Gericht: „Notwehrähnliche Lage“

Viereinhalb Jahre Haft: Vater erschoss eigenen Sohn

Saarbrücken. Ein Vater muss nach den tödlichen Schüssen auf seinen Sohn viereinhalb Jahre ins Gefängnis. Der 66-Jährige habe sich des Totschlags und des illegalen Besitzes einer Schusswaffe schuldig gemacht, urteilte das Landgericht Saarbrücken am Dienstag.

Der Saarländer hatte seinen Sohn Neujahr 2018 in Beckingen mit drei Schüssen getötet.
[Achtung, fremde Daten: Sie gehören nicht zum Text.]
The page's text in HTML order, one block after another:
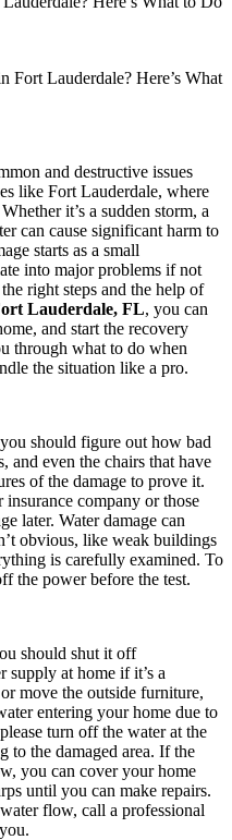
Fort Lauderdale? Here’s What
and destructive issues
like Fort Lauderdale, where
it’s a sudden storm, a
can cause significant harm to
starts as a small
into major problems if not
right steps and the help of
Lauderdale, FL, you can
and start the recovery
through what to do when
the situation like a pro.
should figure out how bad
and even the chairs that have
of the damage to prove it.
company or those
later. Water damage can
obvious, like weak buildings
is carefully examined. To
the power before the test.
should shut it off
supply at home if it’s a
move the outside furniture,
entering your home due to
turn off the water at the
the damaged area. If the
you can cover your home
until you can make repairs.
flow, call a professional
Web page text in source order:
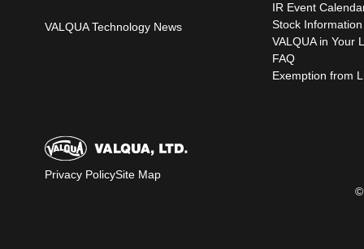
VALQUA Technology News
IR Event
Stock Information
VALQUA in Your
FAQ
Exemption from
Privacy PolicySite Map
©
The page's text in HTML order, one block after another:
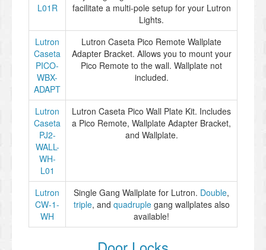
L01R
facilitate a multi-pole setup for your Lutron
Lights.
Lutron
Caseta
PICO-
WBX-
ADAPT
Lutron Caseta Pico Remote Wallplate
Adapter Bracket. Allows you to mount your
Pico Remote to the wall. Wallplate not
included.
Lutron
Caseta
PJ2-
WALL-
WH-
L01
Lutron Caseta Pico Wall Plate Kit. Includes
a Pico Remote, Wallplate Adapter Bracket,
and Wallplate.
Lutron
CW-1-
WH
Single Gang Wallplate for Lutron. Double,
triple, and quadruplegang wallplates also
available!
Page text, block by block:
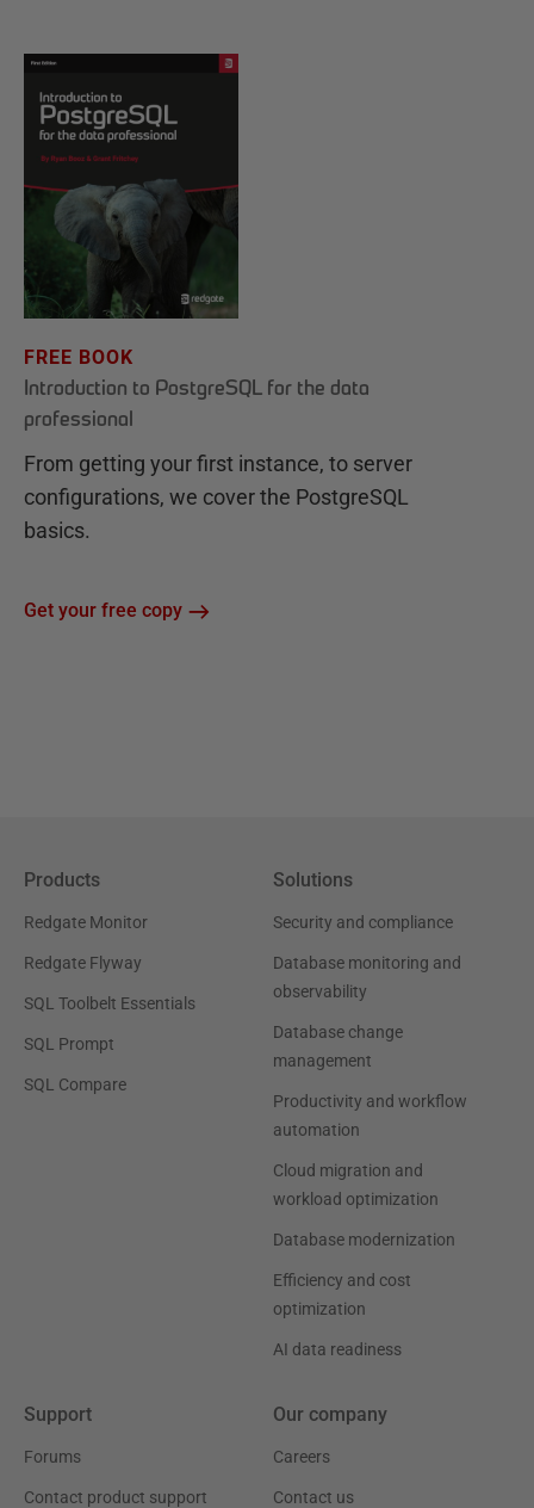
FREE BOOK
Introduction to PostgreSQL for the data
professional
From getting your first instance, to server
configurations, we cover the PostgreSQL
basics.
Get your free copy
Products
Redgate Monitor
Redgate Flyway
SQL Toolbelt Essentials
SQL Prompt
SQL Compare
Solutions
Security and compliance
Database monitoring and
observability
Database change
management
Productivity and workflow
automation
Cloud migration and
workload optimization
Database modernization
Efficiency and cost
optimization
AI data readiness
Support
Forums
Contact product support
Our company
Careers
Contact us

Das Gericht ging von einem minderschweren Fall aus: Der Vater habe sich in einer „notwehrähnlichen Lage“ befunden. Der Sohn habe die Familie zuvor drangsaliert, sei durch den Drogenkonsum zunehmend aggressiv gegenüber seinen Eltern geworden. Im Geständnis hatte der Vater berichtet, der Sohn habe randaliert, sie bestohlen, beschimpft, bespuckt und bedroht, unter anderem dass er das Haus anzünde. Strafverschärfend floss in das Urteil ein, dass der Sohn „tatsächlich die Absicht hatte, zu töten“. Eine Notwehr-Handlung, bei der die Verteidigung kein Unrecht wäre, sah das Gericht nicht.